Work to complete: In the data below, set down exactly the lines from the one containing "The page's text" up to and including the one containing "character before video production?". Leave the pictures out.

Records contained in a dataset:
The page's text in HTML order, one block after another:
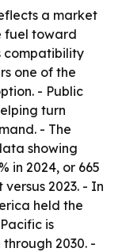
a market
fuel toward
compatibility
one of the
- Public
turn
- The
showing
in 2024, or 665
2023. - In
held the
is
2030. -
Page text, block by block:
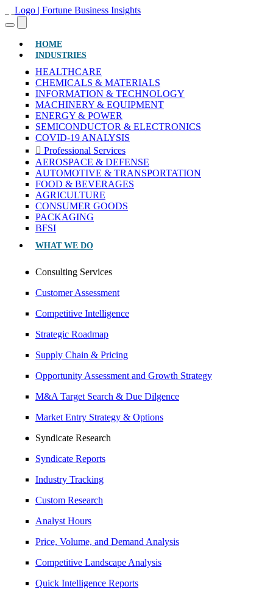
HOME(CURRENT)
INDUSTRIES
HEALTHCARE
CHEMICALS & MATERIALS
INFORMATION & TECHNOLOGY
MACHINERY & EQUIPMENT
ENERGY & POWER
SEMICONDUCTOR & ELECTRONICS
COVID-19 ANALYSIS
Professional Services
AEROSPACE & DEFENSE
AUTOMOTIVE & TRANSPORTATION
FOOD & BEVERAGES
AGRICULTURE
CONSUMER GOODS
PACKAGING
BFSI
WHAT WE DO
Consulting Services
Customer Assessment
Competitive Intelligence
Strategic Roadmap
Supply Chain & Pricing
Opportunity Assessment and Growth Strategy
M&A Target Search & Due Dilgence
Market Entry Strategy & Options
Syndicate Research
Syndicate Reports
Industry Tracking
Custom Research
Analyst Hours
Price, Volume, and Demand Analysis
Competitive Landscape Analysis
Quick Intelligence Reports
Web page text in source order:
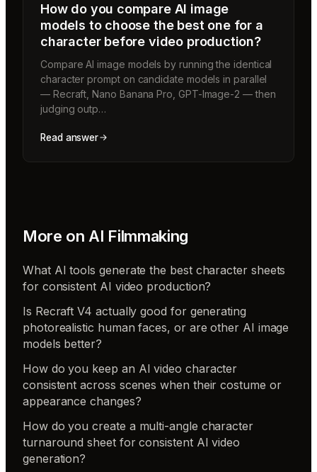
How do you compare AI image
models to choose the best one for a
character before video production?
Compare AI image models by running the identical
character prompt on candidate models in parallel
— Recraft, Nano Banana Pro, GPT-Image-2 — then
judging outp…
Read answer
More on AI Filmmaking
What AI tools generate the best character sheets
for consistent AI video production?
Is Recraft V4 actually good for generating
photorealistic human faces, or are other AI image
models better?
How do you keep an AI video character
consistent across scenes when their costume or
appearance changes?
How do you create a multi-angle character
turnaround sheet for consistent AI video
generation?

...

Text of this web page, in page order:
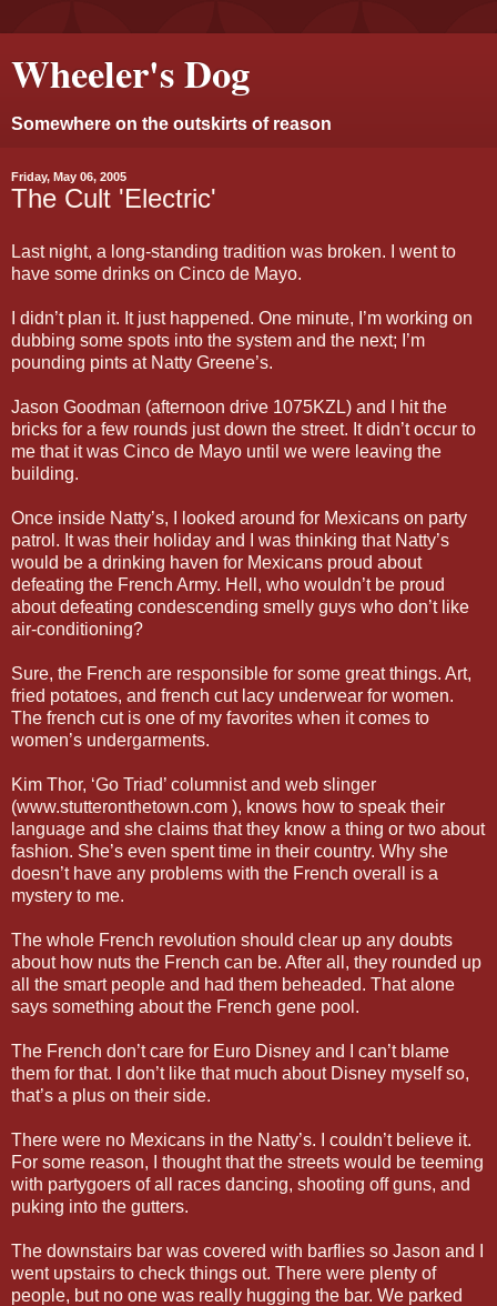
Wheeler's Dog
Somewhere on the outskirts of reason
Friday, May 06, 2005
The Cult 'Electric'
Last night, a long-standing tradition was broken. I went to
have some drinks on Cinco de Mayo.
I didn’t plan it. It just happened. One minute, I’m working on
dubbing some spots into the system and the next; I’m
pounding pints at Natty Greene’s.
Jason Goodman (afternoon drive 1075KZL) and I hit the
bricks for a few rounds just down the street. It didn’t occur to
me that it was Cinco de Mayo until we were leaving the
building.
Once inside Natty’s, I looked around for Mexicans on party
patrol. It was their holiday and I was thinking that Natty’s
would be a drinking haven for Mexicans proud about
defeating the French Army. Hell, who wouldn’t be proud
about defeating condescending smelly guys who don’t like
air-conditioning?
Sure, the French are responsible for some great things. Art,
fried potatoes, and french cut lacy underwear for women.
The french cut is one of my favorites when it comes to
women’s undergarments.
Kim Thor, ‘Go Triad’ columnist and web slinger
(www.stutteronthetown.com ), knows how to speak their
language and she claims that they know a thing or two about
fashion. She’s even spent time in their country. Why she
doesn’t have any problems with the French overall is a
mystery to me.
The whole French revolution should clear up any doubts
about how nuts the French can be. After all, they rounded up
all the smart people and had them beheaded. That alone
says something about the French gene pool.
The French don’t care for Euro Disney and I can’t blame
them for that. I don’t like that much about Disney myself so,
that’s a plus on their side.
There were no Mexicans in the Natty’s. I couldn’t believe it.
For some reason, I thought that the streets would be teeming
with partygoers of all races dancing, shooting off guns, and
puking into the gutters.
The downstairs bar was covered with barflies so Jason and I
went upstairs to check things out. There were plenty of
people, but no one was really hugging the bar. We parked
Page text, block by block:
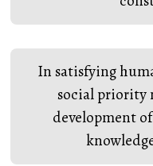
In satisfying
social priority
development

Answer space:
The page's text in HTML order, one block after another:
a market
fuel toward
compatibility
one of the
- Public
turn
- The
showing
in 2024, or 665
2023. - In
held the
is
2030. -
Page text, block by block:
HOME(CURRENT)
INDUSTRIES
HEALTHCARE
CHEMICALS & MATERIALS
INFORMATION & TECHNOLOGY
MACHINERY & EQUIPMENT
ENERGY & POWER
SEMICONDUCTOR & ELECTRONICS
COVID-19 ANALYSIS
Professional Services
AEROSPACE & DEFENSE
AUTOMOTIVE & TRANSPORTATION
FOOD & BEVERAGES
AGRICULTURE
CONSUMER GOODS
PACKAGING
BFSI
WHAT WE DO
Consulting Services
Customer Assessment
Competitive Intelligence
Strategic Roadmap
Supply Chain & Pricing
Opportunity Assessment and Growth Strategy
M&A Target Search & Due Dilgence
Market Entry Strategy & Options
Syndicate Research
Syndicate Reports
Industry Tracking
Custom Research
Analyst Hours
Price, Volume, and Demand Analysis
Competitive Landscape Analysis
Quick Intelligence Reports
Web page text in source order:
How do you compare AI image
models to choose the best one for a
character before video production?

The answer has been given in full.